DATA UNDER STUDY: Begin

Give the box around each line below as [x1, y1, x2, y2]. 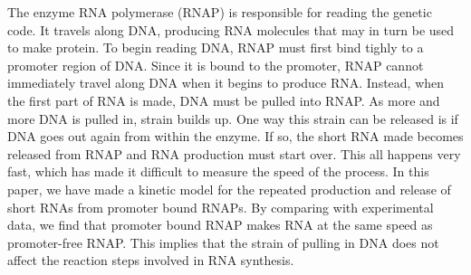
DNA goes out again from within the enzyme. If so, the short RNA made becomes [7, 127, 464, 146]
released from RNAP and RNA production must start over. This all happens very [7, 144, 461, 163]
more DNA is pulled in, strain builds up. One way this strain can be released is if [7, 109, 458, 128]
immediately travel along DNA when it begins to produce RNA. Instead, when [7, 73, 445, 92]
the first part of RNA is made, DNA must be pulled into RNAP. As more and [7, 90, 440, 109]
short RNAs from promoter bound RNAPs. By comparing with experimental [7, 197, 434, 216]
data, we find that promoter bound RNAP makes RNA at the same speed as [7, 215, 433, 234]
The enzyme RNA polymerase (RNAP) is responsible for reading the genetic [7, 3, 432, 21]
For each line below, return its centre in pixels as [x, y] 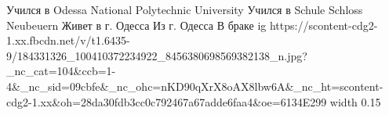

DATA UNDER STUDY: End

- TASK DETAILS
Among the lines of the records, copy out each one that contains the word "more".

- ANSWER FOR THIS EXERCISE
more DNA is pulled in, strain builds up. One way this strain can be released is if [7, 109, 458, 128]
the first part of RNA is made, DNA must be pulled into RNAP. As more and [7, 90, 440, 109]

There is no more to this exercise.